This README provides configs for various experiments in the S4 papers.
As documented in the main README, adding wandb=null
to any command line turns off logging.
Some of these datasets may require downloading and preparing data, documented in the src/dataloaders subdirectory.
The latest LRA results are reported in the HTTYH paper, which achieves over 86% average.
python -m train experiment=lra/s4-lra-listops
python -m train experiment=lra/s4-lra-imdb
python -m train experiment=lra/s4-lra-cifar
python -m train experiment=lra/s4-lra-aan
python -m train experiment=lra/s4-lra-pathfinder
python -m train experiment=lra/s4-lra-pathx
To help reproduce results and sanity check, this table lists approximate final performance, intermediate performance, and timing information.
listops | imdb | aan | cifar | pathfinder | pathx | |
---|---|---|---|---|---|---|
Final Accuracy | 59.5 | 86.5 | 91.0 | 88.5 | 94.0 | 96.0 |
acc @ epoch | 50 @ 10 | 80 @ 10 | 80 @ 10 | 80 @ 20 | 90 @ 20 | 92 @ 10 |
time / epoch (GPU) | 15m (T4) | 17m (T4) | 23m (A100) | 2m (A100) | 7m (A100) | 56m (A100) |
The configs for the original version of the S4 paper (ICLR 2022) can be run with the following commands.
python -m train experiment=lra/old/s4-lra-listops
python -m train experiment=lra/old/s4-lra-imdb
python -m train experiment=lra/old/s4-lra-cifar
python -m train experiment=lra/old/s4-lra-aan
python -m train experiment=lra/old/s4-lra-pathfinder
python -m train experiment=lra/old/s4-lra-pathx
NOTE: These configs are meant for the first version of the S4 model, which is saved in a tag: git checkout v1
python -m train experiment=cifar/s4-cifar
The above command line reproduces our best sequential CIFAR model. Note that it is possible to get fairly good results with much smaller models. The small ablation models are one example, and the example.py script is another example.
The latest SC config reported in the S4D paper can be run with
python -m train experiment=sc/s4-sc
The original S4 paper used a smaller 10-way classification task used in prior work.
This version can be toggled either with dataset=sc dataset.all_classes=false
or dataset=sc10
.
The original S4 config can be run using V1 of this code using
python -m train experiment=old/s4-sc
V3 re-trained the WikiText-103 experiment with the latest model and a larger context size. The trained checkpoint can be found here.

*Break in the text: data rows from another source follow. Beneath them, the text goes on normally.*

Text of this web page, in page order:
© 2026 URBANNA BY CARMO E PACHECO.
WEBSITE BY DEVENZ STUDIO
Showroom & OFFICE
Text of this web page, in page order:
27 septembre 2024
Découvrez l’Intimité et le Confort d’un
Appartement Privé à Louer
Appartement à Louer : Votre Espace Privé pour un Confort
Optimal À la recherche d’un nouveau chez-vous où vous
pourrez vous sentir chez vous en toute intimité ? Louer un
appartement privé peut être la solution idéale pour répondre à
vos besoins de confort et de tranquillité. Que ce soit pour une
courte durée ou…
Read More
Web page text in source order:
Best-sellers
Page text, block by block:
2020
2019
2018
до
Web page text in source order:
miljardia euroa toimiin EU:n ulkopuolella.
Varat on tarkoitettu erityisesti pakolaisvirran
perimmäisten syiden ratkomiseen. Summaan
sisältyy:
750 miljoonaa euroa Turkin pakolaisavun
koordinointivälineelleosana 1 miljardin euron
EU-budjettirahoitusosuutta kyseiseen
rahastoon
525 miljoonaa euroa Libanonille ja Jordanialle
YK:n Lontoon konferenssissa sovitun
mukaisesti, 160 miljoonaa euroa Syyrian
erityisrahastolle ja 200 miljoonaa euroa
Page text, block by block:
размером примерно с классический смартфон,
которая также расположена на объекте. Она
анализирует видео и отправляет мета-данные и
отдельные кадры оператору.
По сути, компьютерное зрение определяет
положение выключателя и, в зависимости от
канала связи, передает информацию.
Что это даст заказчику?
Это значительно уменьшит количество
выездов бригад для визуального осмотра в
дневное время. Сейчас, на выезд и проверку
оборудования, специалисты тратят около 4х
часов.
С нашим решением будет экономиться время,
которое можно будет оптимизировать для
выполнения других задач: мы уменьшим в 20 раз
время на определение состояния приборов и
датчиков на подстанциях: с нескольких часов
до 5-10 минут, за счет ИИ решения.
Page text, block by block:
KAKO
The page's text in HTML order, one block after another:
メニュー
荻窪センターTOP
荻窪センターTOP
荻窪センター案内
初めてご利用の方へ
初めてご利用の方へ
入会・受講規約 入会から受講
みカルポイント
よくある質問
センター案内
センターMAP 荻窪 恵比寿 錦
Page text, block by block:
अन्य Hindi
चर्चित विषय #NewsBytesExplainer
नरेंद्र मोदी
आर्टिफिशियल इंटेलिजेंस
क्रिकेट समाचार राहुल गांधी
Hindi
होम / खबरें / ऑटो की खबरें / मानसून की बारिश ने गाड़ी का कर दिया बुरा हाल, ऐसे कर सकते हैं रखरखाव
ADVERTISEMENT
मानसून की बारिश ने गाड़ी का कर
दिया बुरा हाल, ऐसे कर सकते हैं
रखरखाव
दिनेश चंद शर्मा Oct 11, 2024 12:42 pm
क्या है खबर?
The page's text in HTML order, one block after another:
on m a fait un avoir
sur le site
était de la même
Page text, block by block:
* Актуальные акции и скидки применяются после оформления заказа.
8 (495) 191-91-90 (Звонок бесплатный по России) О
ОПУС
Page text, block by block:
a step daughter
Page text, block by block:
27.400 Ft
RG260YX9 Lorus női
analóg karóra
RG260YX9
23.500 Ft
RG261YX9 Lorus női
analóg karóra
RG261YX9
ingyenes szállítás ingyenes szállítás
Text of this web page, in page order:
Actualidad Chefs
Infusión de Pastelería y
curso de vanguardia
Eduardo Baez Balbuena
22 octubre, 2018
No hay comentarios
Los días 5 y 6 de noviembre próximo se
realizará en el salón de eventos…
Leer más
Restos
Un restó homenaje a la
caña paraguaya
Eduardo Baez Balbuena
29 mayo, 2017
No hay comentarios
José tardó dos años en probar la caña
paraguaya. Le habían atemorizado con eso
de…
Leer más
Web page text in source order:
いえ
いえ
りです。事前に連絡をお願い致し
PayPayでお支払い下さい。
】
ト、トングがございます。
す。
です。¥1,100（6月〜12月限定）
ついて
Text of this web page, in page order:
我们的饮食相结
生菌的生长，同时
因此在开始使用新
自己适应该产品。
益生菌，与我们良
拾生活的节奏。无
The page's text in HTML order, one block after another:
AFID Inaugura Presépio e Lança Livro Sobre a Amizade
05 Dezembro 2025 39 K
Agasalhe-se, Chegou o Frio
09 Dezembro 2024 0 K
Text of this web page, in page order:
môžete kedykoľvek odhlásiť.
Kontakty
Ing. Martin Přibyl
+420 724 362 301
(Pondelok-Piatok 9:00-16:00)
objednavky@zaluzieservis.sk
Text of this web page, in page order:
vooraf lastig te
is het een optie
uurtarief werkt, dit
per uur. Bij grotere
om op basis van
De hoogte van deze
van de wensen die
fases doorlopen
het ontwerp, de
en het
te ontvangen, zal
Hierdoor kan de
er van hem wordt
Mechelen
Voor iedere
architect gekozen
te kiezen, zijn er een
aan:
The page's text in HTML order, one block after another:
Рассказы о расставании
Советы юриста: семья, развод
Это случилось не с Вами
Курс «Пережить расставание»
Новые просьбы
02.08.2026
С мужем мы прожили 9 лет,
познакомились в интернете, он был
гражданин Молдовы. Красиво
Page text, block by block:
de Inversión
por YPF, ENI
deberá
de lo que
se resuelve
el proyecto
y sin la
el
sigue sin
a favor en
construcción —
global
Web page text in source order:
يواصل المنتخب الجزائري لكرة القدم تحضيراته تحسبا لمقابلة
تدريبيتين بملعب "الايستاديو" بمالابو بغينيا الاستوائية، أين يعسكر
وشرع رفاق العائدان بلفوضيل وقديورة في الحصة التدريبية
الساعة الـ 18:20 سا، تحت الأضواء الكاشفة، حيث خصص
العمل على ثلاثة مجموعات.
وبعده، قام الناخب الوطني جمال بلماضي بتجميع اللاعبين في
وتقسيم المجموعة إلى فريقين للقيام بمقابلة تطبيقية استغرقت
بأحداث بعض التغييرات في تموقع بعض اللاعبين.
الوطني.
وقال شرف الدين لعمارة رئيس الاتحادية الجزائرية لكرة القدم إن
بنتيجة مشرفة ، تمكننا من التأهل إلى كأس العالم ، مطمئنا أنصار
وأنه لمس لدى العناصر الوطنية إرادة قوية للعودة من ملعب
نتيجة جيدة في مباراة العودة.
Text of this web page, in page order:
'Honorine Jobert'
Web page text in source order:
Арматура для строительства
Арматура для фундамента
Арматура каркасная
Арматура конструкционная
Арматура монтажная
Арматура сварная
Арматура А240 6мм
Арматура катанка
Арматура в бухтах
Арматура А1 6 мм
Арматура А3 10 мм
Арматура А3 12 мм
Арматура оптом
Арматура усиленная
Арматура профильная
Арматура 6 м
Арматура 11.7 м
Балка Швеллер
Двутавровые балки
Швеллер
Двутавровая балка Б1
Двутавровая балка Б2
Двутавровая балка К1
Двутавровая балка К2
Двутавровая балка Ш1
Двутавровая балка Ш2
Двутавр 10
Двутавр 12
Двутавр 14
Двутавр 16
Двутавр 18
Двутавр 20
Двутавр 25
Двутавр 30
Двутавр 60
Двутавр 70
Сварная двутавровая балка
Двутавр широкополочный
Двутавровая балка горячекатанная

python -m train experiment=lm/s4-wt103
The default settings require 8 GPUs with 40GB memory. Modifications can be made by decreasing batch size and accumulating gradients, e.g. add loader.batch_size=4 trainer.accumulate_grad_batches=2
to the command line.
Autoregressive generation can be performed with this checkpoint following the instructions in the main README
The ETTH, ETTM, Weather, and ECL experiments originally from the Informer paper are supported.
Download the data to ./data
, and unzip informer.zip
inside that folder.
python -m train experiment=forecasting/s4-informer-{etth,ettm,ecl,weather}
The S4D paper uses small models on varied tasks to perform extensive ablations.
python -m train experiment=cifar/s4-cifar-ablation
python -m train experiment=bidmc/s4-bidmc-ablation
python -m train experiment=sc/s4-sc-ablation
Configs for models and baselines from the SaShiMi paper can be found under configs/audio/ and run with
python -m train experiment=audio/{sashimi,samplernn,wavenet}-{sc09,youtubemix,beethoven}
More documentation can be found in the SaShiMi README.